In [4]:
import re
import pandas as pd

In [9]:
entry_df = pd.read_csv("../data/processed/incu_ocr_bll_matching_v1.4.csv", index_col=0)

In [13]:
entry_df.shape

(8774, 11)

In [14]:
copy_re = re.compile("Another \S*")
anothers = entry_df["entry_text"].apply(lambda x: copy_re.search(x))
copy_variants = sorted(list(set(anothers.apply(lambda x: x.group() if x else None).dropna())))
copy_variants

entry_df["match"] = entry_df["entry_text"].apply(lambda x: copy_re.search(x))
# entry_df["preceding_shelfmark"] = entry_df.apply(check_for_leading_shelfmark, axis=1)

In [27]:
print(entry_df.loc[5400, "entry_text"])

THEOCRITUS. EiSvANta. (With other tracts)
February, 14956.
r. TITLE: TAAE ENEETI'ENTHIAETHIBIBAOL.
Oeonoiro id  a  ra
... (l. 18) Haec insunt in hoc libro. Theocriti Ecloga
triginta. Genus Theocriti & de inuentione bucolicorum.
Catonis Romani sententiae paræneticae distichi.e
tentiae septem sapientum. De Inuidia. Theognidis
megarensis siculi sententiae elegiacae. Sententiae mono¬
stichi per Capita ex uariis poetis. Aurea Carmina
Pythagoroe. Phocylidae Poema admonitorium. Carmina
Sibyllæ erythroea de Christo lesu domino nro. Differetia
uocis. Hesiodi Theogonia. Eiusdem scutum Herculis.
Eiusdem georgicon libri duo. 1408. COLOPHON : Im¬
pressum Venetiis characteribus ac studio Aldi Manuc
Ro mani cum gratia &c. . M. CCCC. XCV. Mense febru¬
ario. 1406. TITLE: In hoc volumine continentur haec
Hesiodi Ascraei poetae Theogonia. hoc est de generatione
deoru opusculum. Eiusde Aspis. hoc est de scuto
Herculis opusculum. Eiusdem Georgicorum libri duo dicti
Erga & Himerae. idest opera & dies.
Folio

In [24]:
entry_df["entry_text"].str.count("Another copy").idxmax()

5400

In [18]:
entry_df["match"].dropna().apply(lambda x: x.group()).unique()
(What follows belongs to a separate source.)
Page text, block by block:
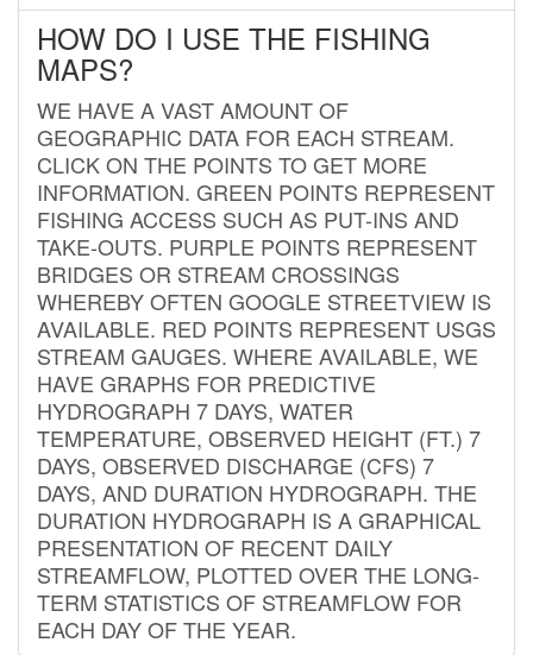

array(['Another edition.', 'Another edition,', 'Another issue.',
       'Another copy', 'Another copy.', 'Another cancelled',
       'Another issue,', 'Another copy,', 'Another issue',
       'Another calendar', 'Another fragment,', 'Another setting-up',
       'Another edition', 'Another (crown', 'Another metrical',
       'Another reading.', 'Another cut', 'Another calligraphic',
       'Another setting', 'Another closely', 'Another full-page',
       'Another version', 'Another recension', 'Another compartment'],
      dtype=object)

In [None]:
x = 2
print(copy_variants[x])
entry_df[entry_df["entry_text"].str.contains(copy_variants[x])]

Another calligraphic


Unnamed: 0,xmls,vol,col_pages,vol_entry_num,shelfmark,bll01_shelfmark,record_id,uncaptured_sm,entry_text,entry_text_spaces,match
7681,"['J_2704_aa_30_8_0260_4', 'J_2704_aa_30_8_0261...",8,"4-36, 4-37,",463,IA. 40393,IA. 40393,1151969,0.0,DATES. Tréperel is not known to have printed a...,DATES. Tréperel is not known to have printed a...,"<re.Match object; span=(3670, 3690), match='An..."
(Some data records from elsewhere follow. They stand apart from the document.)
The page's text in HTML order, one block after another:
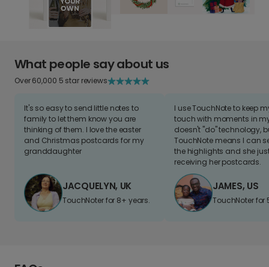
What people say about us
Over 60,000 5 star reviews
It's so easy to send little notes to
family to let them know you are
thinking of them. I love the easter
and Christmas postcards for my
granddaughter
JACQUELYN, UK
TouchNoter for 8+ years.
I use TouchNote to keep
touch with moments in
doesn't "do" technology,
TouchNote means I can
the highlights and she
receiving her postcards.
JAMES, US
TouchNoter for
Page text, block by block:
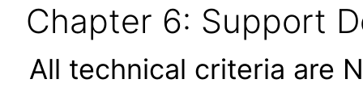
Chapter 6: Support
All technical criteria are
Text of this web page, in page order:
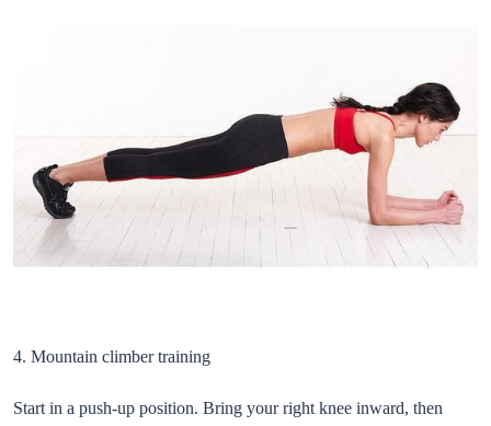
4. Mountain climber training
Start in a push-up position. Bring your right knee inward, then

All the matches of the "Another \S*" regex with statement as to whether consists of actual 'Another edition' information.
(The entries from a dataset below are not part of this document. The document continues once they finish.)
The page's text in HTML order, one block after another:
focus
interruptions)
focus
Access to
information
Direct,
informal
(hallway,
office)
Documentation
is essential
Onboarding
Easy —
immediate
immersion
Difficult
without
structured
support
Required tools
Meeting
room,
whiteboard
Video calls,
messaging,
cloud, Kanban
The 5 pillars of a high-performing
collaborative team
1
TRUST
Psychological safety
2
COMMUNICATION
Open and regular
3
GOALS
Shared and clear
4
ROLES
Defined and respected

'Another (crown': Not valid, referring to watermarks in the text  
'Another calendar': Not valid, referring to calendars in the work  
'Another calligraphic': Not valid, referring to calligraphic letters  
'Another cancelled': Valid, has it's own Proctor # and copy specific info. There's also a copy before this that's just "A cancelled copy", but there's only one occurence of this.  
'A cancelled': Valid, see above entry.  
'Another closely': Not valid, describes another edition that's similar  
'Another compartment': Not valid, part of the information rather than about another copy  
'Another copy': Valid  
'Another copy,': Subset of Another copy  
'Another copy.': Subset of Another copy  
'Another cut': Not valid  
'Another edition': Valid  
'Another edition,': Subset  
'Another edition.': Subset  
'Another fragment,': Valid  
'Another full-page': Not valid  
'Another issue': Valid  
'Another issue,': Subset  
'Another issue.': Subset  
'Another metrical': Not valid  
'Another reading.': Not valid  
'Another recension': Not valid  
'Another setting': Not valid  
'Another setting-up': Subset  
'Another version: Not valid  


In [1]:
# Important 'Another' variants

another_variants = [
    'Another cancelled',
    'A cancelled',
    'Another copy',
    'Another edition',
    'Another fragment,',
    'Another issue'
]

Having a leading shelfmark is highly indicative of an 'Another copy' entry actually being another copy. Of course this relies on the shelfmark detection being accurate. In some cases this isn't so, see analysis below for efforts to improve Issac's shelfmark finding.

In [2]:
# TODO some of the shelfmarks are absent - instead the Another copy has it's location listed as "Print room"
# work out what to do with this

### Function Development

In [3]:
def extract_another_copy(row):
    """

    :return:
    """
    another_variants = [
        'Another cancelled',
        'A cancelled',
        'Another copy',
        'Another edition',
        'Another fragment,',
        'Another issue'
    ]
    
    match = []
    for v in another_variants:
        p = re.compile(v)
        m = p.finditer(row)
        if m:
            match += m
    
    if match:
        return match
    else:
        return None